▸ Required work
Within the entries below, every line containing "most" is to be copied.

###

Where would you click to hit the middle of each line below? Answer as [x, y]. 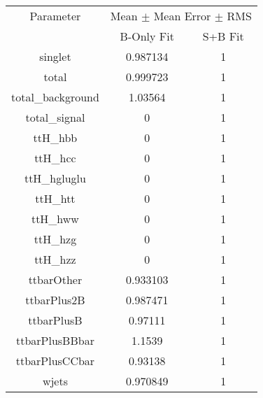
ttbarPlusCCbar [55, 361]
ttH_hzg [55, 239]
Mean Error [182, 16]
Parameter [55, 16]
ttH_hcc [55, 158]
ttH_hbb [55, 137]
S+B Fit [223, 36]
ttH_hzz [55, 259]
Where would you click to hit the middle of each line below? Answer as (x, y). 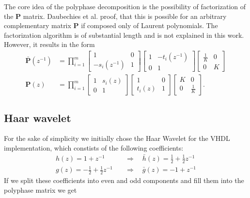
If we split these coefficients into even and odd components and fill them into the (124, 180)
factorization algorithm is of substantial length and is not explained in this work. (124, 35)
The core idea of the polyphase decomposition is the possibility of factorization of (125, 6)
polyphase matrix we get (40, 190)
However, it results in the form (49, 44)
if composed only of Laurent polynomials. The (149, 25)
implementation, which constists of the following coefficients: (94, 147)
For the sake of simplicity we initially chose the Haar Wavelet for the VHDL (117, 138)
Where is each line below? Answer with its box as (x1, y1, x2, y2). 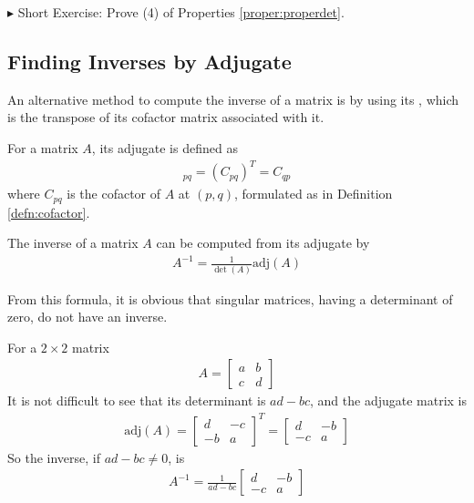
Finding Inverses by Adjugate (7, 46, 292, 75)
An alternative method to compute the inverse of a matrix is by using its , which (7, 89, 459, 108)
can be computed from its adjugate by (156, 233, 370, 252)
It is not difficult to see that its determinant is (7, 391, 266, 410)
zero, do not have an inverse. (7, 307, 168, 326)
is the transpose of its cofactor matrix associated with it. (7, 108, 325, 127)
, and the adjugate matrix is (309, 391, 468, 410)
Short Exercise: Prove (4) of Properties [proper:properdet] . (17, 3, 345, 21)
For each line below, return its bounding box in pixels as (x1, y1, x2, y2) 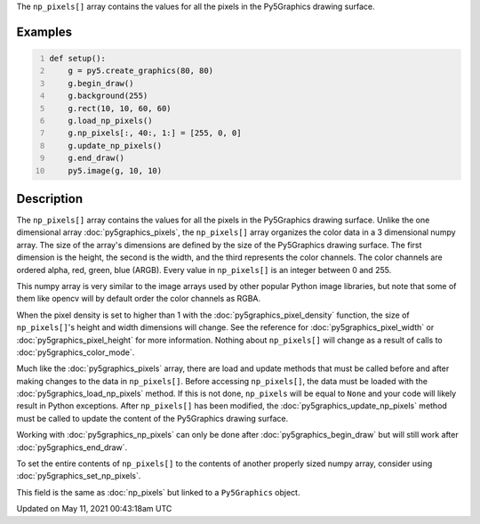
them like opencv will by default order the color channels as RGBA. (16, 294, 261, 304)
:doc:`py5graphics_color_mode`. (16, 347, 135, 358)
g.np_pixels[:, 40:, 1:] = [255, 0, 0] (68, 128, 242, 138)
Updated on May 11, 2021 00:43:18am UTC (16, 504, 172, 514)
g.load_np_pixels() (68, 116, 153, 125)
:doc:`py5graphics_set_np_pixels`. (16, 471, 141, 481)
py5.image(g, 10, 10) (68, 165, 163, 175)
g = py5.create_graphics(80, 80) (68, 66, 213, 76)
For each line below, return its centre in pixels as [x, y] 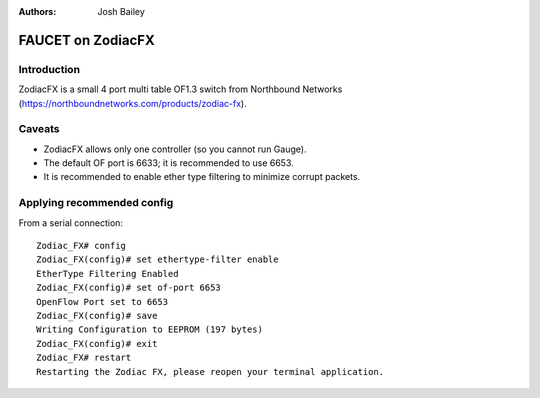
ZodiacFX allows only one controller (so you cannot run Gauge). [175, 149]
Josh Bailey [121, 11]
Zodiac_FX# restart [84, 358]
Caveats [39, 129]
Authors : [37, 11]
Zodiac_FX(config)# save [97, 315]
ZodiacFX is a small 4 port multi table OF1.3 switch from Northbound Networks [180, 89]
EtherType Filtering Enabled [107, 273]
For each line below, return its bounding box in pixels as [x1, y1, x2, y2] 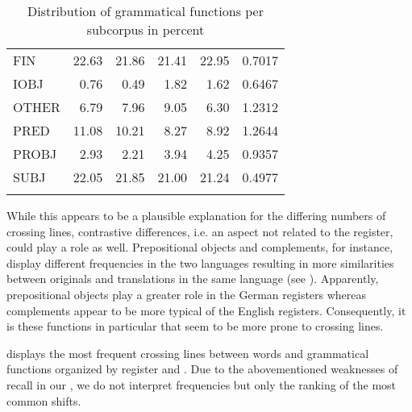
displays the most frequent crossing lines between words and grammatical [6, 344, 369, 361]
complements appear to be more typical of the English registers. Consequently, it [6, 302, 406, 318]
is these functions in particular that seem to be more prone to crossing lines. [6, 318, 384, 335]
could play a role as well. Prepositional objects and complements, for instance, [6, 239, 393, 256]
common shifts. [6, 392, 81, 409]
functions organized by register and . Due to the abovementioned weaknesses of [6, 360, 398, 377]
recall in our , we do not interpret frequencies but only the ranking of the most [6, 376, 397, 393]
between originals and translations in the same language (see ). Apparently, [6, 270, 379, 287]
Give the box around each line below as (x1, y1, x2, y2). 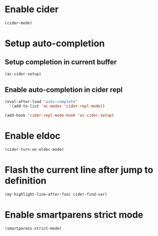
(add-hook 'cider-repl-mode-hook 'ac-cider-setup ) (5, 113, 114, 118)
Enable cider (5, 4, 59, 15)
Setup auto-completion (5, 38, 105, 49)
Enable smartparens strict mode (5, 209, 143, 220)
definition (5, 175, 47, 187)
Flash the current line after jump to (5, 164, 153, 176)
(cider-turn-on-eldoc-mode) (5, 147, 65, 152)
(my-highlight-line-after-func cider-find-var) (5, 192, 108, 197)
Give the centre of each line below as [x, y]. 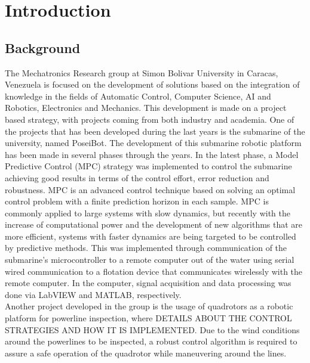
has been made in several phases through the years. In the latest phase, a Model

###

▸ Answer space
displays the most frequent crossing lines between words and grammatical [6, 344, 369, 361]
recall in our , we do not interpret frequencies but only the ranking of the most [6, 376, 397, 393]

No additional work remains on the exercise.